▶ **Work order**: Only some lines are wanted: please transcribe exactly those from the one containing "Page text, block" through the end of the data, pictures excluded.

****************

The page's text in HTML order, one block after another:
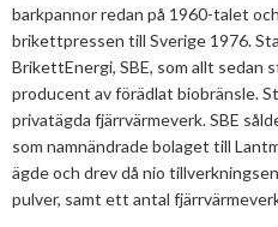
barkpannor redan på 1960-talet
brikettpressen till Sverige 1976.
BrikettEnergi, SBE, som allt
producent av förädlat biobränsle.
privatägda fjärrvärmeverk. SBE
som namnändrade bolaget till
ägde och drev då nio
pulver, samt ett antal
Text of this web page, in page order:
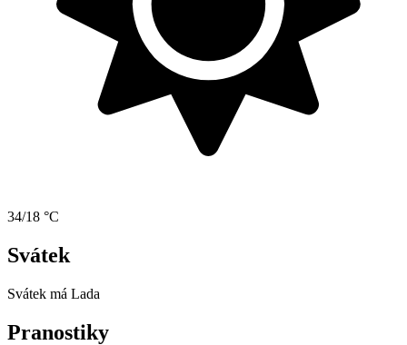
34/18 °C
Svátek
Svátek má Lada
Pranostiky
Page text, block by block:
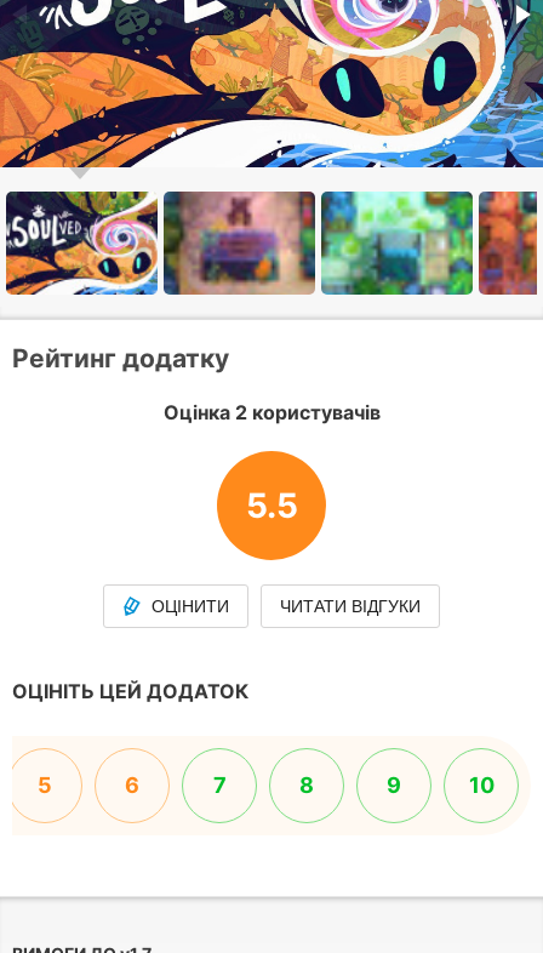
Рейтинг додатку
Оцінка 2 користувачів
5.5
ОЦІНИТИ ЧИТАТИ ВІДГУКИ
ОЦІНІТЬ ЦЕЙ ДОДАТОК
5 6 7 8 9 10
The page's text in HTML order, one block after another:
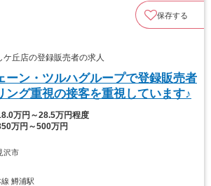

****************

▶ **Solution**:
Page text, block by block:
Рейтинг додатку
Оцінка 2 користувачів
5.5
ОЦІНИТИ ЧИТАТИ ВІДГУКИ
ОЦІНІТЬ ЦЕЙ ДОДАТОК
5 6 7 8 9 10
The page's text in HTML order, one block after another:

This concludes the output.